By BOB FRANKEN
Even in their agony, all of those who despise anyone or anything having to do with Donald Trump at least can take some comfort in the ridicule that accompanies his every buffoonish action and the preposterously polluted stream of consciousness that spills out of the very impaired frontal lobe of his brain. He was at it again — not on Twitter, where he usually vents his spleen, but in an interview with Hill.TV. He was escalating his relentless attacks on Attorney General Jeff Sessions, who had the audacity to recuse himself and leave the president (meaning him) exposed to a Robert Mueller investigation to determine whether he cooperated with Vladimir Putin’s Russian government with its insidious influence over the election. “I don’t have an attorney general,” he complained. “It’s very sad.” What’s really sad, of course, is that Trump seems to believe that his Cabinet members are there to serve him and not the people of the United States.

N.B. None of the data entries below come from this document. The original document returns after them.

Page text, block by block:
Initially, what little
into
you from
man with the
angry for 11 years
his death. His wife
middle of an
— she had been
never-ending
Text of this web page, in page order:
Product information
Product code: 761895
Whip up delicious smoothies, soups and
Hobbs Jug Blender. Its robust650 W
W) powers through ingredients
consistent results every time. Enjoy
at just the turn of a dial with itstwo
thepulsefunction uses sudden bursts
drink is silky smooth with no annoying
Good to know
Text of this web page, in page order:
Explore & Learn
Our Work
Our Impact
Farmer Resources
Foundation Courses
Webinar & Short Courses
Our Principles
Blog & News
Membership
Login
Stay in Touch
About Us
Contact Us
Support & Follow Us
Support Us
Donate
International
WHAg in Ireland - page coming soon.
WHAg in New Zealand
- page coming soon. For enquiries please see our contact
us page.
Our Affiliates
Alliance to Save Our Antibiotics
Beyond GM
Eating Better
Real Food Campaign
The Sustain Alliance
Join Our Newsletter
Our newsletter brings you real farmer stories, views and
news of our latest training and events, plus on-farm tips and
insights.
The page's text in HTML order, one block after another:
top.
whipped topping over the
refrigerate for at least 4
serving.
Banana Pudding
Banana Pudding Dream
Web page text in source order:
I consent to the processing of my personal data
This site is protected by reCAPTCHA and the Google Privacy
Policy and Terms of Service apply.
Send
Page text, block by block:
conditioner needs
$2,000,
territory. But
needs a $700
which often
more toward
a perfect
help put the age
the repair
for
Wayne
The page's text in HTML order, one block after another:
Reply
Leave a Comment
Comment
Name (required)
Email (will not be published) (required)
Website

That is particularly outrageous when it come to the attorney general, who is the nation’s top law enforcement officer. Nothing in the AG’s job description states that he must have Trump’s back. But this chief executive believes, like any Mafia chieftain, that loyalty is the No. 1 qualification for his subordinates.
There are certainly indications that this assumption of absolute fealty extends to those he would put in place on the Supreme Court. Brett Kavanaugh’s record as a judge showing extreme deference to the presidency in the constant tug of war over the country’s balance of power makes Kavanaugh the ideal Donald Trump nomination, particularly a Donald Trump who faces such legal challenges and with a Congress that might actually resist his abuses. Successfully pushing through Kavanaugh would mean that the nation’s highest court would be packed with his right wingmen.

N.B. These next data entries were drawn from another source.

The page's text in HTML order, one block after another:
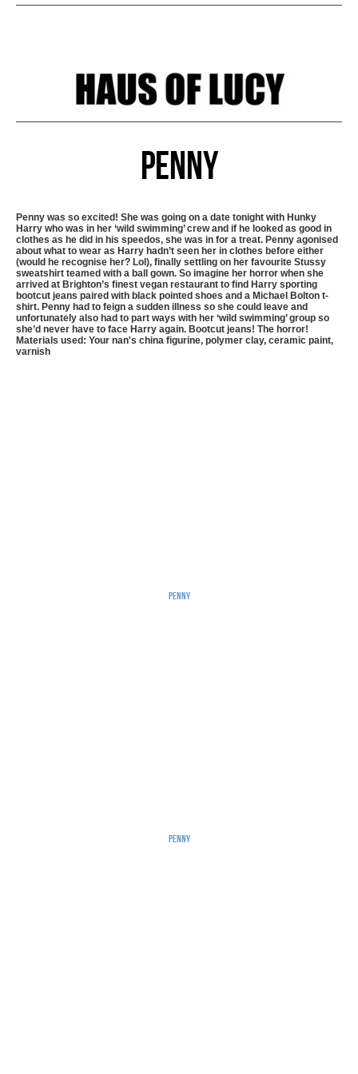
Penny
Penny was so excited! She was going on a date tonight with Hunky
Harry who was in her ‘wild swimming’ crew and if he looked as good in
clothes as he did in his speedos, she was in for a treat. Penny agonised
about what to wear as Harry hadn’t seen her in clothes before either
(would he recognise her? Lol), finally settling on her favourite Stussy
sweatshirt teamed with a ball gown. So imagine her horror when she
arrived at Brighton’s finest vegan restaurant to find Harry sporting
bootcut jeans paired with black pointed shoes and a Michael Bolton t-
shirt. Penny had to feign a sudden illness so she could leave and
unfortunately also had to part ways with her ‘wild swimming’ group so
she’d never have to face Harry again. Bootcut jeans! The horror!
Materials used: Your nan's china figurine, polymer clay, ceramic paint,
varnish
Penny
Penny
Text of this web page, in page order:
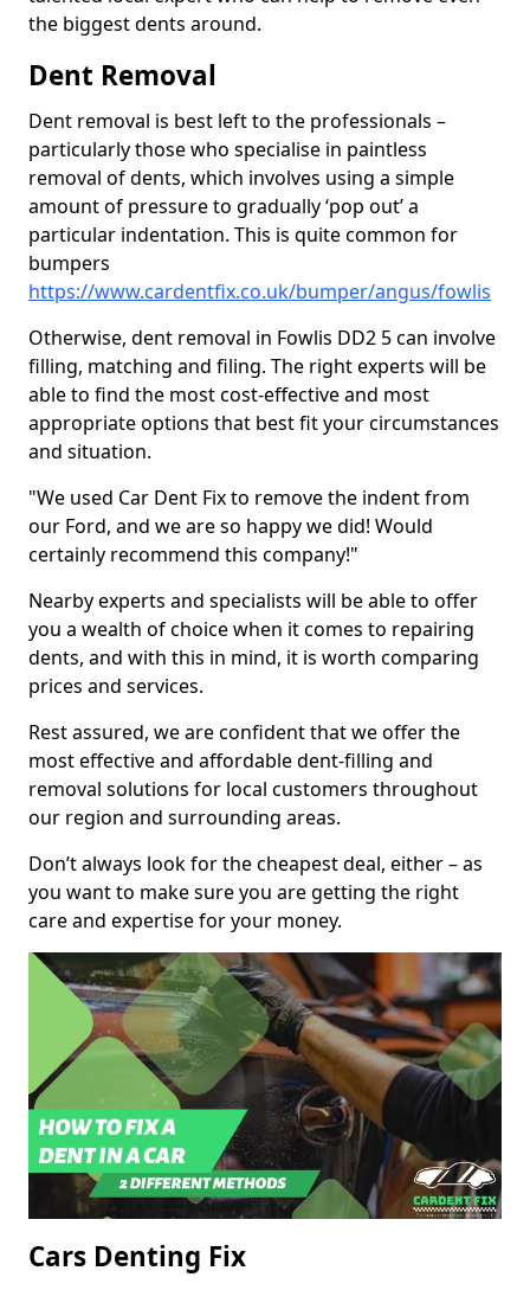
the biggest dents around.
Dent Removal
Dent removal is best left to the professionals –
particularly those who specialise in paintless
removal of dents, which involves using a simple
amount of pressure to gradually ‘pop out’ a
particular indentation. This is quite common for
bumpers
https://www.cardentfix.co.uk/bumper/angus/fowlis
Otherwise, dent removal in Fowlis DD2 5 can involve
filling, matching and filing. The right experts will be
able to find the most cost-effective and most
appropriate options that best fit your circumstances
and situation.
"We used Car Dent Fix to remove the indent from
our Ford, and we are so happy we did! Would
certainly recommend this company!"
Nearby experts and specialists will be able to offer
you a wealth of choice when it comes to repairing
dents, and with this in mind, it is worth comparing
prices and services.
Rest assured, we are confident that we offer the
most effective and affordable dent-filling and
removal solutions for local customers throughout
our region and surrounding areas.
Don’t always look for the cheapest deal, either – as
you want to make sure you are getting the right
care and expertise for your money.
Cars Denting Fix

In that regard, it’s a shame that Senate Republicans can ignore such substantive questions as the entire “advise and consent” process once again deteriorates into a “he said, she said” debate over whether Kavanaugh nearly raped a fellow teenager at a drunken party of students from private prep schools back in the 1980s. Even though the GOP senators publicly are, uh, groping to find ways to leave an impression that they are sensitive to the woman, now college professor Christine Blasey Ford, who is making that charge, they really are not. Unsurprisingly the Trumpster doesn’t even try to hide his disdain for females who blow the whistle on male piggish behavior, tweeting: “I have no doubt that if the attack on Dr. Ford was as bad as she says, charges would have been immediately filed with local Law Enforcement Authorities by either her or her loving parents.”

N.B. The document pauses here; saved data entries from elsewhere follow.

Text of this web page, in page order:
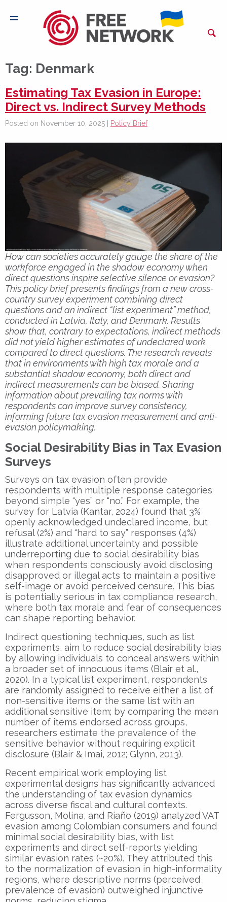
Tag: Denmark
Estimating Tax Evasion in Europe:
Direct vs. Indirect Survey Methods
Posted on November 10, 2025 | Policy Brief
How can societies accurately gauge the share of the
workforce engaged in the shadow economy when
direct questions inspire selective silence or evasion?
This policy brief presents findings from a new cross-
country survey experiment combining direct
questions and an indirect “list experiment” method,
conducted in Latvia, Italy, and Denmark. Results
show that, contrary to expectations, indirect methods
did not yield higher estimates of undeclared work
compared to direct questions. The research reveals
that in environments with high tax morale and a
substantial shadow economy, both direct and
indirect measurements can be biased. Sharing
information about prevailing tax norms with
respondents can improve survey consistency,
informing future tax evasion measurement and anti-
evasion policymaking.
Social Desirability Bias in Tax Evasion
Surveys
Surveys on tax evasion often provide
respondents with multiple response categories
beyond simple “yes” or “no.” For example, the
survey for Latvia (Kantar, 2024) found that 3%
openly acknowledged undeclared income, but
refusal (2%) and “hard to say” responses (4%)
illustrate additional uncertainty and possible
underreporting due to social desirability bias
when respondents consciously avoid disclosing
disapproved or illegal acts to maintain a positive
self-image or avoid perceived censure. This bias
is potentially serious in tax compliance research,
where both tax morale and fear of consequences
can shape reporting behavior.
Indirect questioning techniques, such as list
experiments, aim to reduce social desirability bias
by allowing individuals to conceal answers within
a broader set of innocuous items (Blair et al.,
2020). In a typical list experiment, respondents
are randomly assigned to receive either a list of
non-sensitive items or the same list with an
additional sensitive item; by comparing the mean
number of items endorsed across groups,
researchers estimate the prevalence of the
sensitive behavior without requiring explicit
disclosure (Blair & Imai, 2012; Glynn, 2013).
Recent empirical work employing list
experimental designs has significantly advanced
the understanding of tax evasion dynamics
across diverse fiscal and cultural contexts.
Fergusson, Molina, and Riaño (2019) analyzed VAT
evasion among Colombian consumers and found
minimal social desirability bias, with list
experiments and direct self-reports yielding
similar evasion rates (~20%). They attributed this
to the normalization of evasion in high-informality
regions, where descriptive norms (perceived
prevalence of evasion) outweighed injunctive
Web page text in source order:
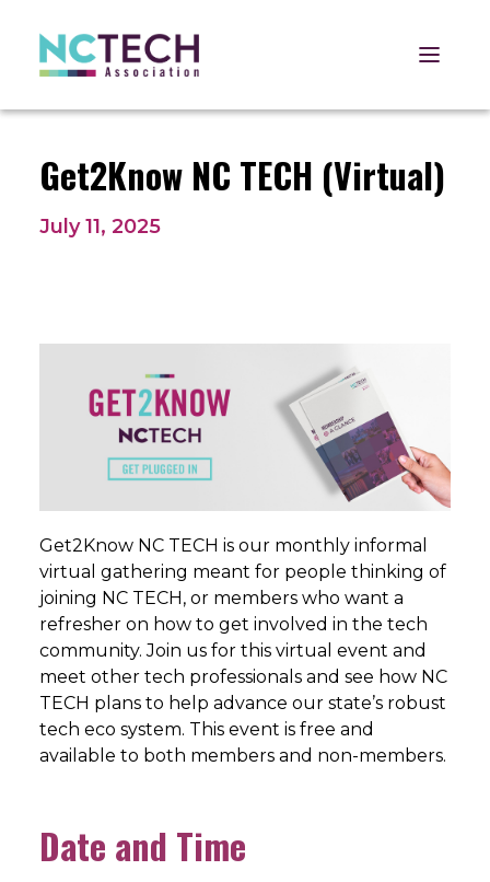
Open
Get2Know NC TECH (Virtual)
July 11, 2025
Get2Know NC TECH is our monthly informal
virtual gathering meant for people thinking of
joining NC TECH, or members who want a
refresher on how to get involved in the tech
community. Join us for this virtual event and
meet other tech professionals and see how NC
TECH plans to help advance our state’s robust
tech eco system. This event is free and
available to both members and non-members.
Date and Time

He and the Republican senators are hell-bent on rushing through Kavanaugh’s elevation to the high court before the midterm elections. Even so, the last-minute accusations of sexual assault raise important issues, just like the Clarence Thomas hearings brought workplace harassment to the forefront back in 1991. But all that overwhelmed the real debate about whether Thomas was qualified to assume a spot in the SCOTUS bench. Today, 27 years later, similar questions are raised as the “Me Too” movement has forced us to grapple with society’s unresolved struggles with sexual relations. Certainly, we can agree that such an assault like the one alleged about Brett Kavanaugh is reprehensible, that “boys will be boys” attitudes don’t cut it. But should such conduct by a high school kid with raging hormones ever be forgiven? By the way, Kavanaugh adamantly denies he ever did any such thing.
We will find almost no certain proof one way or the other. Brett Kavanaugh probably will become Justice Kavanaugh in spite of the fact he’s a predictable partisan and not the impartial judge he claims to be. Trump will have another protector in place. Kavanaugh’s only risk will be, like Jeff Sessions, he will never do enough to please his master, Donald Trump.